Is My Lender a Participant in HAFA?
View comprehensive list at: http://makinghomeaffordable.gov/contact_servicer.html
What about Freddie Mac and Fannie Mae Loans?
Yes, as of August 5, 2010, Freddie Mac and Fannie Mae federally backed mortgages. If you're not sure if you have a Freddie Mac or Fannie Mae loan, you can check at the links below. Either way, you would call the number on your loan statement to start the prequalification process:
Do you have a Freddie Mac Loan? - http://www.freddiemac.com/mymortgage/
Do you have a Fannie Mae Loan? - http://www.fanniemae.com/loanlookup/
Do I Qualify for HAFA?
The first step for qualifying is to first request a “loan modification” to determine if it is possible to adjust your current loan to make it more affordable. This program allows homeowners to continue to own their home at lower monthly payments. You would call your lender and ask if you qualify for the “Home Affordable Modification Program” (HAMP).
If you find that you do not qualify for HAMP, here are the HAFA requirements:
Be the owner-occupant of a one- to four-unit home. Exception - If the homeowner relocated more than 100 miles from the property AND has not purchased a one- to four-unit property within 90 days prior to the date of a HAFA Agreement.
Have an unpaid principal balance that is equal to or less than:
o 1 Unit: $729,750
o 2 Units: $934,200
o 3 Units: $1,129,250
o 4 Units: $1,403,400
Have a first lien mortgage that was originated on or before January 1, 2009.
Have a monthly mortgage payment (including taxes, insurance, and home owners association dues) greater than 31% of your monthly gross (pre-tax) income.

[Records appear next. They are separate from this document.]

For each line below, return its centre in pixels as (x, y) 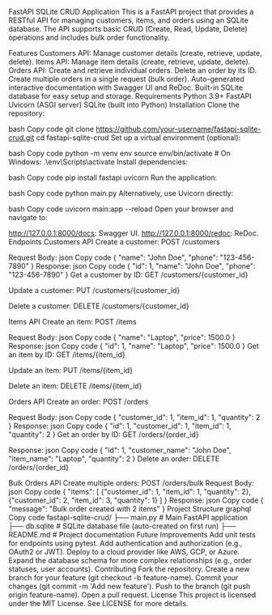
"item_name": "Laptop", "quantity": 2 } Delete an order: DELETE (114, 459)
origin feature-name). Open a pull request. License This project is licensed (132, 595)
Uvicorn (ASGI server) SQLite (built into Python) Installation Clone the (124, 105)
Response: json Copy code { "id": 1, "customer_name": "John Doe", (120, 450)
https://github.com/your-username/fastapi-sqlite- (178, 129)
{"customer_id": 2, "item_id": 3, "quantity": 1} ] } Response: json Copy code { (136, 500)
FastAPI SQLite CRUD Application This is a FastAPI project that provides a (131, 12)
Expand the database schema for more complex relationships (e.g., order (130, 560)
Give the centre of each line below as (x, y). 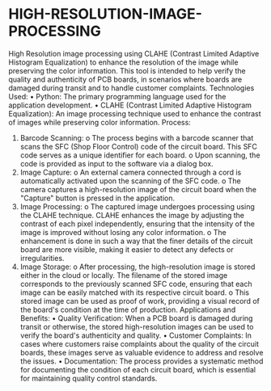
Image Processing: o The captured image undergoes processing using (137, 206)
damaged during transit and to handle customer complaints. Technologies (131, 88)
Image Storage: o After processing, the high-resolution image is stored (138, 267)
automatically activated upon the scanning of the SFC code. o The (130, 181)
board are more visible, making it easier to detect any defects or (127, 249)
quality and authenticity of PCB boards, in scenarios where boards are (125, 79)
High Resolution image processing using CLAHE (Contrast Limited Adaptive (134, 53)
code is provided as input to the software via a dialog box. (116, 163)
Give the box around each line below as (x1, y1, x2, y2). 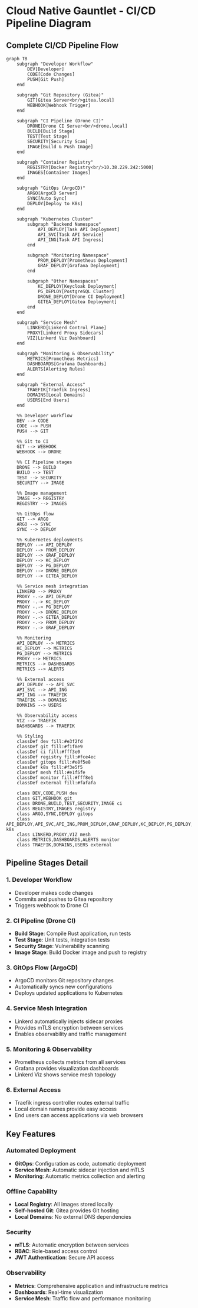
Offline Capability (6, 1187, 58, 1195)
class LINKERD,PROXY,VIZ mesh (16, 832, 91, 838)
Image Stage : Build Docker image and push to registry (14, 949, 147, 956)
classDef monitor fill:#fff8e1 (16, 775, 94, 781)
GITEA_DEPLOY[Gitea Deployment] (37, 299, 117, 305)
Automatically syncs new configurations (14, 983, 113, 991)
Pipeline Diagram (6, 17, 91, 30)
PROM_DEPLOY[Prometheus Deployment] (37, 258, 128, 264)
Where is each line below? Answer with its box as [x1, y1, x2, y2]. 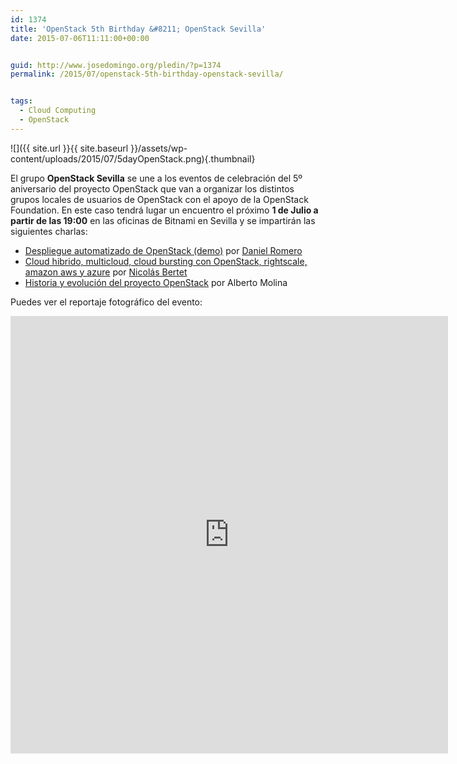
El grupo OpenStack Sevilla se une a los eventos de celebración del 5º [10, 172, 303, 184]
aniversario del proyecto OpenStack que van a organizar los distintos [10, 182, 295, 195]
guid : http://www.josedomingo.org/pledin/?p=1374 [10, 60, 222, 70]
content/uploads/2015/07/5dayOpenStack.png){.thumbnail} [10, 152, 256, 165]
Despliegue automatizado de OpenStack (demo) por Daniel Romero [24, 244, 303, 256]
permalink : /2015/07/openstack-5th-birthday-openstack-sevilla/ [10, 69, 284, 80]
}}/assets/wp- [130, 142, 188, 154]
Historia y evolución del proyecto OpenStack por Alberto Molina [24, 276, 288, 288]
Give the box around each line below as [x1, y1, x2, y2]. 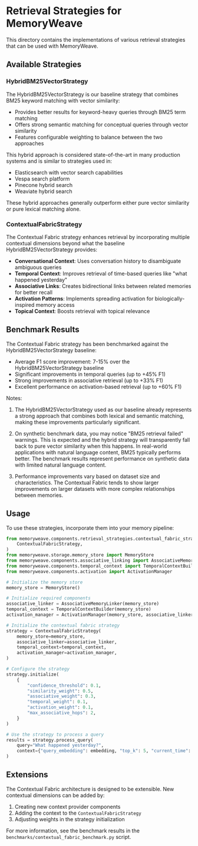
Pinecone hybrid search [14, 181, 73, 188]
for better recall [14, 288, 53, 296]
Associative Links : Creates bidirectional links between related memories [14, 282, 192, 290]
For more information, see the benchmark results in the [6, 827, 140, 834]
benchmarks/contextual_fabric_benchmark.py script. [6, 833, 131, 840]
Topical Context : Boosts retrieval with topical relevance [14, 307, 150, 314]
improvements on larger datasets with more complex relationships [14, 485, 176, 492]
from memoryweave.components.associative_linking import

Have a mortgage payment that is not affordable due to a financial hardship that can be documented.
If you answered “Yes” to these questions then you passed the basic requirements and you should contact your lender to dive into more of the details on your loan.
If I Don’t Qualify for HAFA does that mean a short sale is not an option?
A short sale is still an option for anyone that owes more on their home than it is currently worth. Not qualifying for HAFA simply means the additional government incentives such as the relocation reimbursement are not available.
Does HAFA work?
Now, that's the big question. There is certainly a need to streamline the short sale process. As of today (August 13, 2010) in the Fresno County local market, there are 1,354 active short sale properties for sale. Those homes have lingered on the market for an average of 137 days. This past month, a whopping 42% of all sold short sales sold in July (121 properties) had been on the market longer than 120 days before selling.
I’ve listed and closed nearly 50 short sales in the past two years and the review process by lenders, investors and mortgage insurance providers has stretched from 30 days to over a year. So, consequently I’m skeptical of improvement until I see this program in action.
So far, I have two HAFA qualified short sales actively on the market with Bank of America and Wells Fargo. Wells Fargo’s HAFA program currently appears much more automated. We were able to obtain HAFA pre-qualification for our client by emailing documents on their behalf. Bank of America, on the other hand, required communication directly with our client through a separate HAFA phone number and could only send documents through US Mail. In that specific case, the documents never arrived and our client had difficulty understanding the requirement complexities by phone. So, the frustration of not being able to communicate directly with Bank of America on our client’s behalf is complicating any pre-qualification. In the midst of those delays, the buyer found another home and we are back to the starting point.
So, no successful HAFA short sales to date, but the program is new. I would still encourage anyone who believes they qualify to consult their lender and start the process.